3. Detroit is not the problem for Cadillac. GM headquarters in the Renaissance Center building is the problem. Having worked on the Cadillac business at an earlier stop in my career, there is a group-think — and at times a group-inertia — at GM that pervades the organization and saps the ideas and energy that can bubble up from smart people in the group. Agendas for meetings often put the merits of the idea second or third after arguing over whose budget it comes out of, or whose favorite vendor gets the business. Moving the core staff away from the RenCen — a bleak, soul-killing office space — to Manhattan should eliminate several GM lifers from day-to-day impact on day-to-day work of the brand. Detroit, for all the bad headlines, is becoming an energized place for creative Millennials, just the people Caddy hopes to reach from its new digs. But Cadillac probably needs to put 500 miles between the brand group and the RenCen in order to implement the best of those ideas that come from the younger folks.

4. Separating Cadillac’s whole business unit from Detroit to New York can have a sub-conscious impact on the media that cover Cadillac both as an automotive brand, as well as a lifestyle brand. The fact that the group is breaking out of the afore-mentioned Beige-a-Palooza corporate headquarters on the Detroit River in favor of the media and lifestyle marketing capital of the world is a symbolic move that will also deliver some operational benefits. That’s a real thing for traditional and social media practitioners whether or not they are admitting it this week on their blogs. My God, it could be that Cadillac actually has hipper, more inspiring office space than its ad agency!

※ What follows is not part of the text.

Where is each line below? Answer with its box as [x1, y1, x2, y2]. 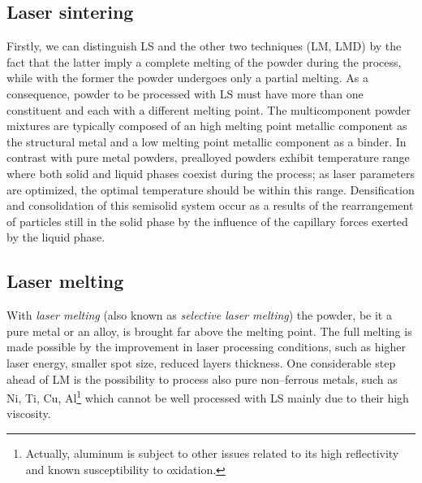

5. Separating from GM headquarters may well give Cadillac a chance to do what it has needed to for the last decade: establish a voice and image for the brand that can withstand the pressure from within GM to change directions because of the latest sales numbers or marketing chief. GM has been doing well at recruiting some very talented marketers with solid track records from the outside: DyNysschen at Cadillac and Tim Mahoney at Chevrolet to name two. Both professionals know that consistency and authenticity is what makes a brand attractive and engaging. Brand images and strategies for cars are to be tweaked and refreshed, not changed wholesale on the whim of a marketing manager who was an engineer in Venezuela the previous month before he or she got promoted to brand marketing manger in the U.S. BMW has been selling “The Ultimate Driving Machine” since Nixon was in the White House. Cadillac has had four agency partners since Obama was sworn in, and even more strategies.

Distance from GM’s Renaissance Center is not a magic bullet. The brand team has to hatch a strategy and create a voice that the audience will appreciate. Moving out of Mom and Dad’s basement is a great first move toward finding that voice in a new century.